制御装置30は、コンピュータにより実現されてよい。コンピュータがプログラムを実行することにより、プログラムは、コンピュータが有するプロセッサおよびメモリ等の各部を制御して、制御装置30として機能させてよい。当該プログラムは、コンピュータを、充放電制御部32、検出部34、取得部36、及び判定部38として機能させ、図5等に関連して説明した制御方法を実現してよい。
以上、本発明を実施の形態を用いて説明したが、本発明の技術的範囲は上記実施の形態に記載の範囲には限定されない。上記実施の形態に、多様な変更または改良を加えることが可能であることが当業者に明らかである。その様な変更または改良を加えた形態も本発明の技術的範囲に含まれ得ることが、特許請求の範囲の記載から明らかである。
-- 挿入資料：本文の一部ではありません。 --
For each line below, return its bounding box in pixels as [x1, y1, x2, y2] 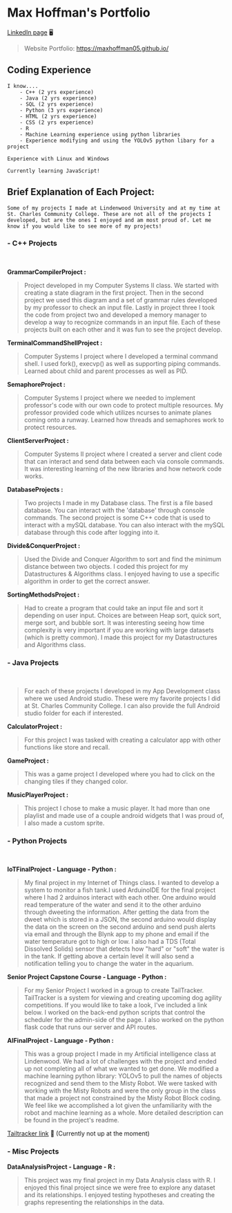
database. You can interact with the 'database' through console [23, 506, 205, 514]
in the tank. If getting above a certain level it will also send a [23, 952, 195, 960]
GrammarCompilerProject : [7, 268, 86, 276]
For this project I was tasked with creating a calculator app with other [23, 736, 221, 745]
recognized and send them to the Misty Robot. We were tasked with [23, 1079, 217, 1088]
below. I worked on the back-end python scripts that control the [23, 1008, 206, 1016]
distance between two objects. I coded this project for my [23, 562, 188, 570]
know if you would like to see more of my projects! [7, 223, 162, 230]
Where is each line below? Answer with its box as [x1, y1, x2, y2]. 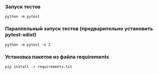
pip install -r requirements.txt [5, 64, 72, 69]
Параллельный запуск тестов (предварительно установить [5, 25, 153, 32]
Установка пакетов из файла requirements [5, 53, 110, 60]
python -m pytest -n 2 [5, 42, 51, 47]
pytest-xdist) [5, 31, 37, 38]
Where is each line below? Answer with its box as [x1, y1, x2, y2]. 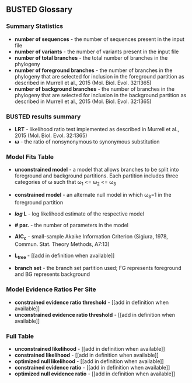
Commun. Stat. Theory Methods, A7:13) [14, 240, 110, 248]
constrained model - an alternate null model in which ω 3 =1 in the [14, 191, 172, 200]
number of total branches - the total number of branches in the [14, 54, 168, 61]
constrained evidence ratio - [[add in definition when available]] [14, 364, 170, 371]
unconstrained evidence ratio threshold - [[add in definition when [14, 311, 176, 318]
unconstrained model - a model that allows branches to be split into [14, 166, 179, 173]
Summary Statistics [6, 22, 63, 30]
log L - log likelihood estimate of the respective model [14, 210, 144, 217]
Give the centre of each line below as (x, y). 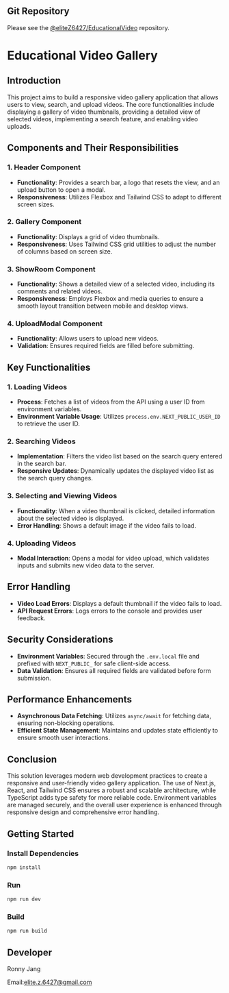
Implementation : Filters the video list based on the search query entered (120, 456)
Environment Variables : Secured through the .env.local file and (108, 656)
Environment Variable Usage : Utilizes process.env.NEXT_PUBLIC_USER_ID (119, 417)
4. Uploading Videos (42, 543)
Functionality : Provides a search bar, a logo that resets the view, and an (118, 182)
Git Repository (38, 11)
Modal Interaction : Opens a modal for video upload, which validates (113, 558)
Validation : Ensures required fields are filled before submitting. (106, 346)
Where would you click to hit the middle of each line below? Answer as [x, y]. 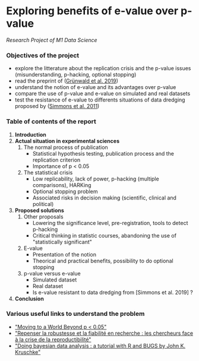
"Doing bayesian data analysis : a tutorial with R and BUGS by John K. [100, 346]
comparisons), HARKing [62, 185]
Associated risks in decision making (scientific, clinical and [105, 198]
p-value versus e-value [52, 273]
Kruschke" [28, 352]
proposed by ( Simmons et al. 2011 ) [57, 106]
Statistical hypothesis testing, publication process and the [103, 153]
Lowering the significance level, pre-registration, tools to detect [110, 223]
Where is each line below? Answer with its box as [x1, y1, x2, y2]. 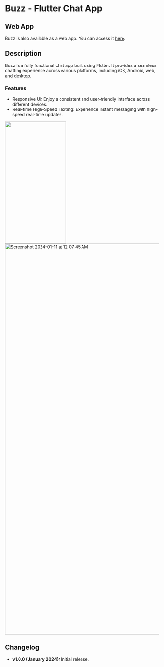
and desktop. [5, 73, 32, 79]
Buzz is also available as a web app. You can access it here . [5, 35, 125, 41]
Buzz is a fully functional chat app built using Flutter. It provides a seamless [5, 62, 157, 68]
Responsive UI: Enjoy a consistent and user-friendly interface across [12, 96, 150, 102]
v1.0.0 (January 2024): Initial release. [12, 656, 89, 662]
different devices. [12, 101, 48, 108]
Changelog [5, 643, 40, 651]
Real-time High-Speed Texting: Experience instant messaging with [12, 107, 146, 112]
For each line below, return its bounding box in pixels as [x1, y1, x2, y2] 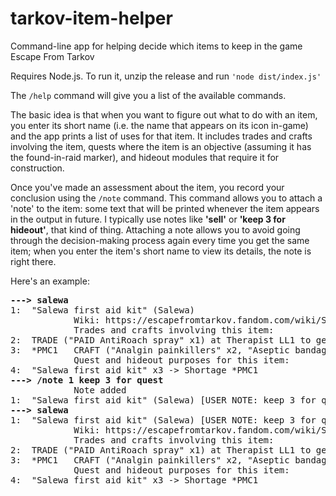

特許請求の範囲、明細書、および図面中において示した装置、システム、プログラム、および方法における動作、手順、ステップ、および段階等の各処理の実行順序は、特段「より前に」、「先立って」等と明示しておらず、また、前の処理の出力を後の処理で用いるのでない限り、任意の順序で実現しうることに留意すべきである。特許請求の範囲、明細書、および図面中の動作フローに関して、便宜上「まず、」、「次に、」等を用いて説明したとしても、この順で実施することが必須であることを意味するものではない。